2003 Ford Explorer Review
The modern American wagon.
The Ford Explorer is one of the best sport-utilities in its class. Redesigned and re-engineered last year, the Explorer is a much better vehicle than the previous-generation Explorer.
It offers a more solid stance than before, with a longer wheelbase and a wider track. A stiffer frame and a fully independent suspension provide superior ride and handling on road and off road. Its V6 was revised last year and a V8 was added as an option. Both are available with a superb five-speed automatic. It's roomy, capable of seating seven people when equipped with the optional third row that folds flat into the cargo floor when not being used.
For 2003, Ford added more standard equipment and important new options. Ford's AdvanceTrac electronic stability system is available for improved traction and safety, along with a rear-seat DVD system.
Ford Explorer is available in four trim levels: XLS, XLT, Eddie Bauer, and Limited. XLS and XLT come standard with cloth upholstery; Eddie Bauer and Limited come trimmed in leather.
An overhead-cam V6 engine is standard on all models. An overhead-cam V8 ($800) is an option for all models except the XLS. All trim levels offer a choice of two-wheel drive and four-wheel drive.
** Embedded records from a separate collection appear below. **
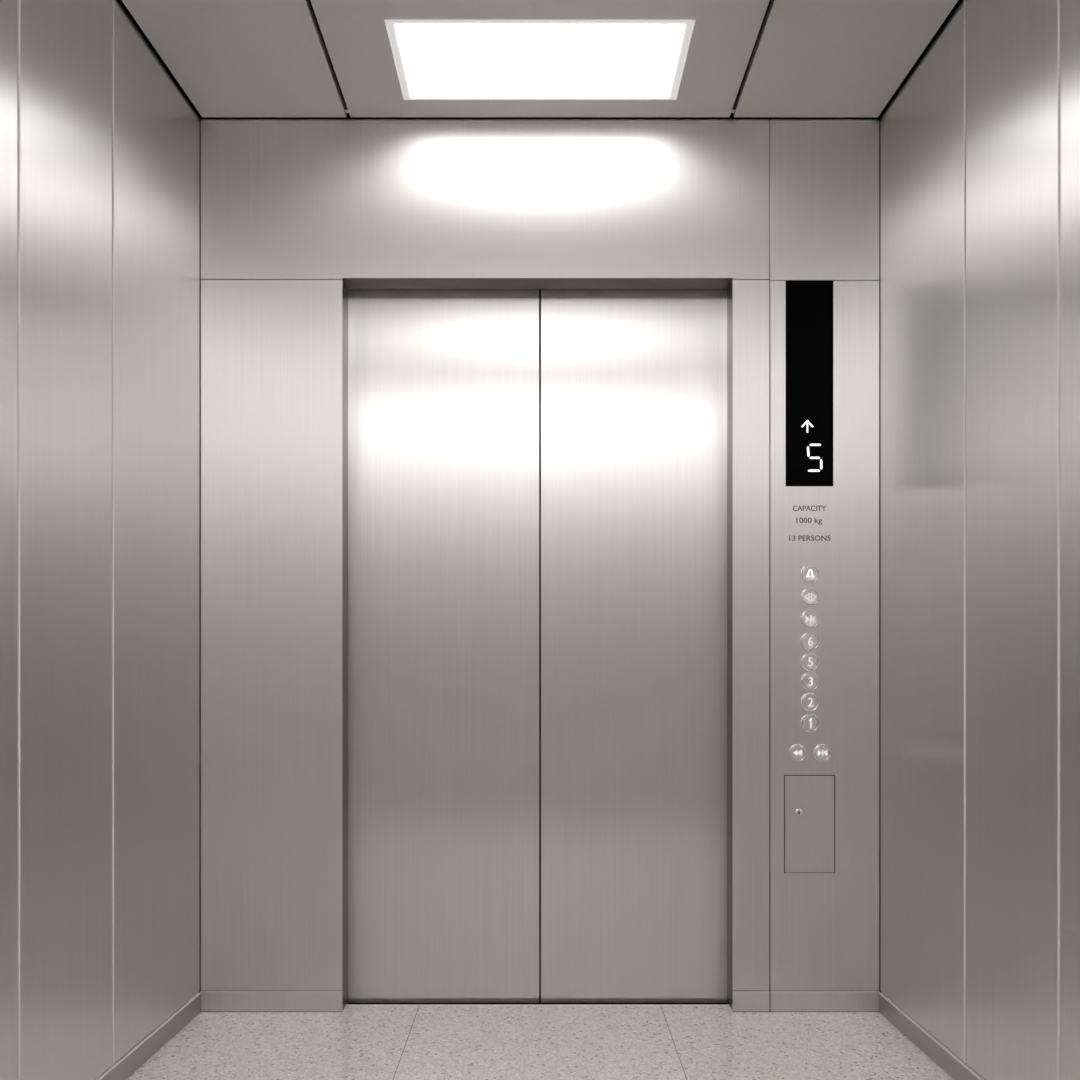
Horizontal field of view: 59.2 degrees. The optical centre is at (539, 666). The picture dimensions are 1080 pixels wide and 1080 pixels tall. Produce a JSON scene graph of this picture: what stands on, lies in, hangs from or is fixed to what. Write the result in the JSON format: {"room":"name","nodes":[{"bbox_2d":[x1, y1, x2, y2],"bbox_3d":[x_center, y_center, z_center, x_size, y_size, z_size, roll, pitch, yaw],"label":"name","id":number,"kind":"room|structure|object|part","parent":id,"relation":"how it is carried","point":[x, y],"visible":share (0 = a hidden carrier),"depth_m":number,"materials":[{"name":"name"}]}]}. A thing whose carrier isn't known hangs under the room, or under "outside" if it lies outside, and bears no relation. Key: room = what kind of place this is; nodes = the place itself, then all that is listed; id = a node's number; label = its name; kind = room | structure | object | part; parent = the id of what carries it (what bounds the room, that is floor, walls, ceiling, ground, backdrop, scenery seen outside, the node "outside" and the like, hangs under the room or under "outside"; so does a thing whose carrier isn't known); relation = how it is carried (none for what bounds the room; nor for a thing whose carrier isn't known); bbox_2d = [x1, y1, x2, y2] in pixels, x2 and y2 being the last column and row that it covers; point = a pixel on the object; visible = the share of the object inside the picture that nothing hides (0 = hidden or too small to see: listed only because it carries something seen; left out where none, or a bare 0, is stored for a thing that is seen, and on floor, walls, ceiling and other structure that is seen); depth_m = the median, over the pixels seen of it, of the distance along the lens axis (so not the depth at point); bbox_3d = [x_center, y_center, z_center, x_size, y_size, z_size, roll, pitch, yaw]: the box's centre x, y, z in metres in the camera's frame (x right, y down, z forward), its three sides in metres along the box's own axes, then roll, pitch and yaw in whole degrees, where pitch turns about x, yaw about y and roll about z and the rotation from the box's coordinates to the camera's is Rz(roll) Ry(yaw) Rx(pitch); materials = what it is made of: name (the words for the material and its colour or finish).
{"room":"elevator interior","nodes":[
{"label":"elevator interior","id":0,"kind":"room"},
{"bbox_2d":[0,0,199,1079],"bbox_3d":[-0.994,-0.302,0.837,0.051,2.460,3.330,0,0,3],"label":"wall","id":1,"kind":"structure","parent":0,"point":[100,140],"depth_m":1.97,"materials":[{"name":"grey metal"}]},
{"bbox_3d":[-0.944,-0.295,1.473,0.006,2.296,0.441,0,0,3],"label":"panel","id":2,"kind":"part","parent":1,"relation":"part of","materials":[{"name":"metal"}]},
{"bbox_3d":[-0.926,-0.295,1.867,0.006,2.296,0.333,0,0,3],"label":"panel","id":3,"kind":"part","parent":1,"relation":"part of","materials":[{"name":"metal"}]},
{"bbox_2d":[96,993,200,1079],"bbox_3d":[-0.970,0.881,0.839,0.010,0.051,3.324,0,0,3],"label":"baseboard","id":4,"kind":"structure","parent":1,"relation":"attached to","point":[139,1054],"depth_m":2.22,"materials":[{"name":"metal"}]},
{"bbox_3d":[-0.908,-0.295,2.270,0.006,2.296,0.458,0,0,3],"label":"panel","id":5,"kind":"part","parent":1,"relation":"part of","materials":[{"name":"metal"}]},
{"bbox_2d":[198,112,881,992],"bbox_3d":[0.000,-0.312,2.530,1.890,2.440,0.060,0,0,0],"label":"wall","id":6,"kind":"structure","parent":0,"point":[292,209],"depth_m":2.50,"materials":[{"name":"grey metal"}]},
{"bbox_3d":[-0.707,-0.084,2.503,0.373,1.871,0.006,0,0,0],"label":"panel","id":7,"kind":"part","parent":6,"relation":"part of","materials":[{"name":"metal"}]},
{"bbox_2d":[348,290,538,1002],"bbox_3d":[-0.287,-0.086,2.595,0.569,1.996,0.030,0,0,0],"label":"door","id":8,"kind":"structure","parent":6,"relation":"in","point":[443,385],"depth_m":2.58,"materials":[{"name":"metal"}]},
{"bbox_3d":[-0.145,-1.232,2.503,1.498,0.422,0.006,0,0,0],"label":"panel","id":9,"kind":"part","parent":6,"relation":"part of","materials":[{"name":"metal"}]},
{"bbox_2d":[341,279,733,1009],"bbox_3d":[-0.007,-0.057,2.540,1.035,1.939,0.073,0,0,0],"label":"door frame","id":10,"kind":"structure","parent":6,"relation":"attached to","point":[348,284],"depth_m":2.54,"materials":[{"name":"metal"}]},
{"bbox_2d":[200,991,879,1011],"bbox_3d":[0.000,0.880,2.502,1.787,0.054,0.008,0,0,0],"label":"baseboard","id":11,"kind":"structure","parent":6,"relation":"attached to","point":[211,1001],"depth_m":2.50,"materials":[{"name":"metal"}]},
{"bbox_2d":[541,290,726,1002],"bbox_3d":[0.280,-0.086,2.595,0.556,1.996,0.030,0,0,0],"label":"door","id":12,"kind":"structure","parent":6,"relation":"in","point":[634,382],"depth_m":2.58,"materials":[{"name":"metal"}]},
{"bbox_3d":[0.556,-0.084,2.503,0.097,1.871,0.006,0,0,0],"label":"panel","id":13,"kind":"part","parent":6,"relation":"part of","materials":[{"name":"metal"}]},
{"bbox_2d":[770,280,878,989],"bbox_3d":[0.750,-0.083,2.500,0.287,1.869,0.007,0,0,0],"label":"control panel","id":14,"kind":"object","parent":6,"relation":"attached to","point":[824,334],"visible":1,"depth_m":2.50,"materials":[{"name":"metal"}]},
{"bbox_3d":[0.710,0.414,2.502,0.130,0.254,0.003,0,0,0],"label":"service door","id":15,"kind":"part","parent":14,"relation":"part of","materials":[{"name":"metal"}]},
{"bbox_3d":[0.750,-1.230,2.503,0.287,0.425,0.006,0,0,0],"label":"panel","id":16,"kind":"part","parent":6,"relation":"part of","materials":[{"name":"metal"}]},
{"bbox_2d":[122,0,957,116],"bbox_3d":[0.000,-1.507,0.892,2.187,0.129,3.535,0,0,0],"label":"ceiling","id":17,"kind":"structure","parent":0,"point":[231,58],"depth_m":2.24,"materials":[{"name":"grey metal"}]},
{"bbox_3d":[-0.768,-1.454,0.841,0.521,0.022,3.307,0,0,0],"label":"panel","id":18,"kind":"part","parent":17,"relation":"part of","materials":[{"name":"grey metal"}]},
{"bbox_2d":[385,20,694,99],"bbox_3d":[0.000,-1.440,2.265,0.693,0.005,0.295,0,0,0],"label":"recessed light","id":19,"kind":"object","parent":17,"relation":"in","point":[434,59],"visible":1,"depth_m":2.25,"materials":[{"name":"white plastic"}]},
{"bbox_3d":[0.000,-1.454,0.841,0.995,0.022,3.307,0,0,0],"label":"panel","id":20,"kind":"part","parent":17,"relation":"part of","materials":[{"name":"grey metal"}]},
{"bbox_3d":[0.768,-1.454,0.841,0.521,0.022,3.307,0,0,0],"label":"panel","id":21,"kind":"part","parent":17,"relation":"part of","materials":[{"name":"grey metal"}]},
{"bbox_2d":[126,1005,953,1079],"bbox_3d":[0.000,0.933,0.847,2.147,0.050,3.404,0,0,0],"label":"floor","id":22,"kind":"structure","parent":0,"point":[358,1042],"depth_m":2.28,"materials":[{"name":"stone"}]},
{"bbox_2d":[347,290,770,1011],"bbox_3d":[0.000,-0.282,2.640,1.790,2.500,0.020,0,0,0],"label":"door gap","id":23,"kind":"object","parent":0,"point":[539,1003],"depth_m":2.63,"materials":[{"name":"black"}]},
{"bbox_2d":[880,0,1079,1079],"bbox_3d":[0.994,-0.302,0.837,0.051,2.460,3.330,0,0,-3],"label":"wall","id":24,"kind":"structure","parent":0,"point":[980,139],"depth_m":1.96,"materials":[{"name":"grey metal"}]},
{"bbox_3d":[0.908,-0.295,2.274,0.006,2.296,0.450,0,0,-3],"label":"panel","id":25,"kind":"part","parent":24,"relation":"part of","materials":[{"name":"metal"}]},
{"bbox_2d":[879,993,983,1079],"bbox_3d":[0.970,0.881,0.839,0.010,0.051,3.324,0,0,-3],"label":"baseboard","id":26,"kind":"structure","parent":24,"relation":"attached to","point":[940,1054],"depth_m":2.22,"materials":[{"name":"metal"}]},
{"bbox_3d":[0.926,-0.295,1.874,0.006,2.296,0.336,0,0,-3],"label":"panel","id":27,"kind":"part","parent":24,"relation":"part of","materials":[{"name":"metal"}]},
{"bbox_3d":[0.944,-0.295,1.476,0.006,2.296,0.447,0,0,-3],"label":"panel","id":28,"kind":"part","parent":24,"relation":"part of","materials":[{"name":"metal"}]}
]}
XLS ($25,970) comes with cloth upholstery, a center console with a storage bin and cup holders, and a five-speed manual transmission. Ford's new five-speed automatic transmission ($1095) is optional and we highly recommend it. Four-wheel drive adds $1880. XLS comes a high level of standard equipment, including a new AM/FM/cassette/CD stereo, but it does not offer some of the high-zoot options available on the other models, including the V8. An $1150 Sport Group for the XLS adds the premium center console, step bars, body-color metallic wheel lip moldings, and 16-inch aluminum wheels.
XLT ($28,745) gets nicer sport cloth upholstery, a six-way power driver's seat, body-colored exterior trim, and more luxury features, such as a temperature gauge and compass, map lights and dome lights, outside approach lighting, extra power outlets, and an illuminated keypad for keyless entry. An upgraded console offers a tissue box, power points, pencil holder, and coin holder in addition to cup holders and a storage bin. The five-speed automatic transmission is standard, and aluminum alloy wheels replace steel wheels. New for 2003 are a chrome grille and black-grain outside door handles. Four-wheel drive adds $1965. Leather upholstery with a six-way power driver's seat is available for $655. XLT buyers can choose a $900 Sport Group consisting of 17-inch machined aluminum wheels, step bars, and special wheel lip moldings.
Eddie Bauer ($32,670) and Limited ($33,695) models come with leather seating surfaces, automatic dual-zone climate control, a 290-watt six-CD stereo with six speakers, fog lights, and wider tires. Six-way adjustable heated power seats with dual manual lumbar supports are used in front, and the driver's seat has a three-position memory feature. Four-wheel drive adds $1965. The top two Explorer models differ only in their distinctive trim: Eddie Bauer comes with Arizona beige bumpers, moldings, lower bodyside cladding, satin-nickel wheels and grille, and P245/65R17 all-terrain tires. Limited uses monochromatic bumpers, moldings and cladding with a silver grille and unique wheels; the Limited model is available in white pearl-coat paint with frost accents.
Options for all models except XLS include third-row seating ($670), auxiliary air conditioning ($610), running boards ($395), power adjustable pedals ($120), Reverse Sensing System ($255), and power moonroof ($800). A Trailer Towing Prep Package ($395) replaces the Class II hitch (standard) with a Class III hitch, and adds a 3.73 limited-slip rear axle, engine oil cooler, and other relevant hardware.
Instead of conventional front side-impact airbags, Explorer offers an optional ($560) safety canopy in the headliner designed to protect occupants during a rollover. The canopy also promises improved side-impact protection by staying inflated for a much longer period of time. Ford has done a great deal of research on this technology and we strongly recommend ordering the safety canopy. Dual front airbags are standard, and feature smart technology that adjusts their inflation rate according to the severity of the accident. Anti-lock brakes (ABS) are standard on all models; ABS allows the driver to brake and steer at the same time in a panic stop. Seatbelts use retractors and pre-tensioners designed to reduce injuries in a hard crash. The second-row center seat offers only a lap belt rather than the preferred shoulder harness, however. This newest Explorer achieved a 4-star driver/5-star front-passenger ratings in the government's National Highway Traffic Safety Administration front crash tests. And the new Explorer was named a Best Pick" among mid-size SUVs by the Insurance Institute for Highway Safety in its offset frontal crash test."